Ketika Feng dibawa keluar dari kantor, lengan bawah kirinya biru dan sulit untuk diangkat. Ada bercak-bercak biru di pantat dan kakinya. Ia menjadi pincang dan butuh dua minggu baginya untuk sembuh. Selama beberapa waktu setelah ini ia menjadi linglung ketika berbicara.

Zhang Ni, 31, penduduk asli dari Gaocheng, Provinsi Hebei. Lu Yaqin menyetrum kepala, wajah dan punggung Zhang selama 20 menit. Lengan dan mulutnya, dalam dan luar, rusak parah. Bibirnya sangat bengkak dan diliputi lepuh menghitam.

Lu Di, 32, guru bahasa Inggris di Shijiazhuang. Ia ditangkap di rumah.

Lu dibawa ke kantor setelah jam 10.00 pada 15 Agustus. Liu Ziwei menyetrum lengannya dan bertanya apakah ia mau kerja atau tidak. Lu mengatakan kepadanya bahwa ia ditangkap tanpa alasan, kerja paksa telah melukai ia dan keluarganya, kehilangan kebebasan pribadi tanpa diadili adalah pelanggaran dan kerja paksa adalah ilegal. Liu mengacuhkannya dan terus menyetrumnya. Lu dengan tenang mengingatkan ia, ”Kamu juga seorang ibu. Mengapa kamu berbuat begini?” Kata-katanya mungkin berpengaruh, karena Liu pergi setelah beberapa saat kemudian.
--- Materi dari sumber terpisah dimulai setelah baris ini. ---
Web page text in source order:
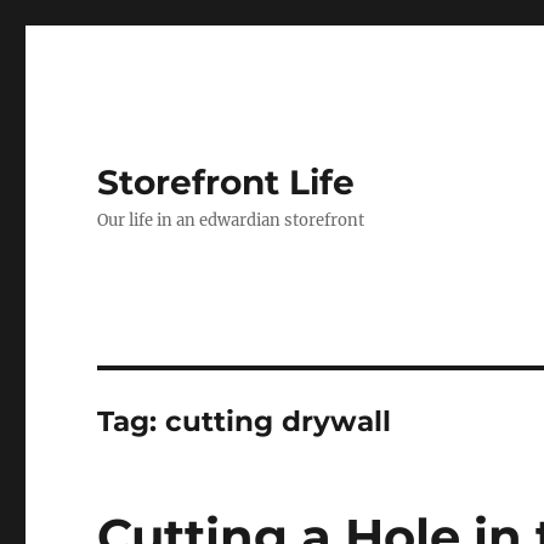
Storefront Life
Our life in an edwardian storefront
Tag:cutting drywall

Lu tetap di kantor sementara penjaga beristirahat untuk makan siang. Setelah istirahat, Lv Yaqin datang dengan tongkat listrik pendek bertegangan tinggi dan tongkat polisi panjang. Penjaga Lv menggunakannya untuk menyetrum lengan, leher dan mulut Lu. Lu mengatakan padanya bahwa memperlakukan praktisi dengan baik sama dengan memperlakukan diri sendiri dengan baik. Penjaga itu memborgolnya ke radiator dan terus menerus menyetrumnya. Penjaga berkata, ”Jika saya tidak menyetrum kamu, saya akan dipindahkan ke depan.” Maksud ia adalah Penjara Wanita Hebei di sebelahnya. Penjaga Lv mengingatkan bahwa ia akan memanggil penjaga pria untuk membantunya. Mereka terus menerus menyiksanya sampai jam 17.00.

Lu dipaksa berdiri sendirian selama seminggu.

Praktisi Lainnya

Qi Junling, praktisi dari Changzhou dan Wei Yuhuan, juga ditangkap karena mengajukan permohonan, disetrum pada hari yang sama.
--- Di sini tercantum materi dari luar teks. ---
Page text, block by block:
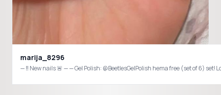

Sementara itu praktisi Liu Suran dan Huo Yuping berbicara kepada Lv Yaqin sebelum 15 Agustus, Lv berkata ia telah belajar banyak teknik penyiksaan dari kamp kerja paksa lain dan, ”Jika rencana ini disetujui, kalian tidak akan bisa menahannya.” Lv telah terlibat dalam penganiayaan terhadap praktisi selama bertahun-tahun dan ikut dalam banyak pertemuan rahasia dengan Kantor 610. Ia berkata mereka tidak diperkenankan untuk mencatat di dalam pertemuan itu.